Castle was in financial distress. They wanted Lehr, with her experience in finance and economics, to turn it around. On the long drive from New York City to Holmes County, she thought about her life. At 38, she’d been both a successful opera singer and a financial analyst. But still, she wondered, what if the sky were the limit? What would she do if she could do anything? What was her calling?
And that’s when she knew.
Once at Castle, it all came back to her--serving the patients, being a voice for those who didn’t have one, giving men, women and children the care they needed.
So, while working full time, Lehr enrolled in nursing school at the University of Akron. The calling she’d felt for so many years, starting with her grandmother’s residents, was finally realized.
When the family decided to sell Castle, it was painful for Lehr, but she knew a larger company could see her grandmother’s dream continue. It also freed her to fully pursue nursing, moving straight from graduation to Case Western Reserve University’s doctoral program with a dual major created just for her as certified nurse midwife and family nurse practitioner. With these two things, she could serve people at every stage and need of their lives.

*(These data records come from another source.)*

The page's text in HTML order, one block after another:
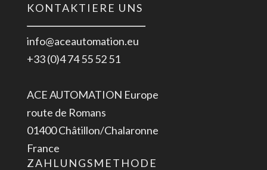
KONTAKTIERE UNS
info@aceautomation.eu
+33 (0)4 74 55 52 51
ACE AUTOMATION Europe
route de Romans
01400 Châtillon/Chalaronne
France
ZAHLUNGSMETHODE
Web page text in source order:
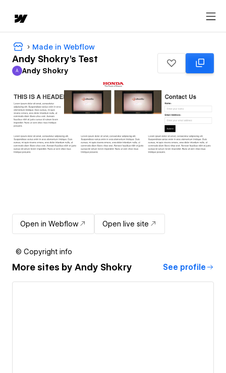
Made in Webflow
Andy Shokry's Test
Andy Shokry
A Andy Shokry
Open in Webflow Open live site
© Copyright info
More sites by Andy Shokry See profile
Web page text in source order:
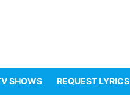
SHOWS REQUEST LYRICS
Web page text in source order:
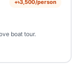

Now Debra DeHass Lehr, MSN, CNM, FNP and soon to be DNP, spends part of her time with Pomerene Hospital’s midwifery service catching 120 babies per year with her midwifery partner, Mary Ann Durbin, CNM. She also serves one day a week overseeing Carroll County Department of Health’s prenatal and women’s clinic, takes occasional trips to Guatemala for medical missions with Refuge International, and is rounding the corner on her post-master’s certificate as a family nurse practitioner.
At 48, she has finally realized her calling.
“I have the best career in the world,” Lehr says, “but I realize I’m just the hands. I very much feel I’m a servant carrying out God’s work.”
Lehr still sings at St. Peter’s Catholic Church and she doesn’t watch the stock market at all anymore. While those were great careers, and she did them well, she knows now they were merely vehicles to deliver her to this life, back to Holmes County, to serving the community she loves.
And she can’t imagine being anything--or anywhere--else.